START Provided material
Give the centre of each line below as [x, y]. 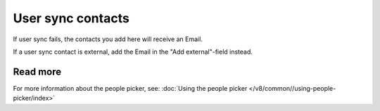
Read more [37, 72]
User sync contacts [71, 18]
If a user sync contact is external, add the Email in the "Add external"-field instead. [133, 52]
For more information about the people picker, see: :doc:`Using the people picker [130, 88]
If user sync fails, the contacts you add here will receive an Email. [108, 39]
END Provided material
### Task
The expected output is the run of lines from the one holding "Read more [37, 72]" to the last line of the entries above, each reproduced character for character.

### Answer
Read more [37, 72]
User sync contacts [71, 18]
If a user sync contact is external, add the Email in the "Add external"-field instead. [133, 52]
For more information about the people picker, see: :doc:`Using the people picker [130, 88]
If user sync fails, the contacts you add here will receive an Email. [108, 39]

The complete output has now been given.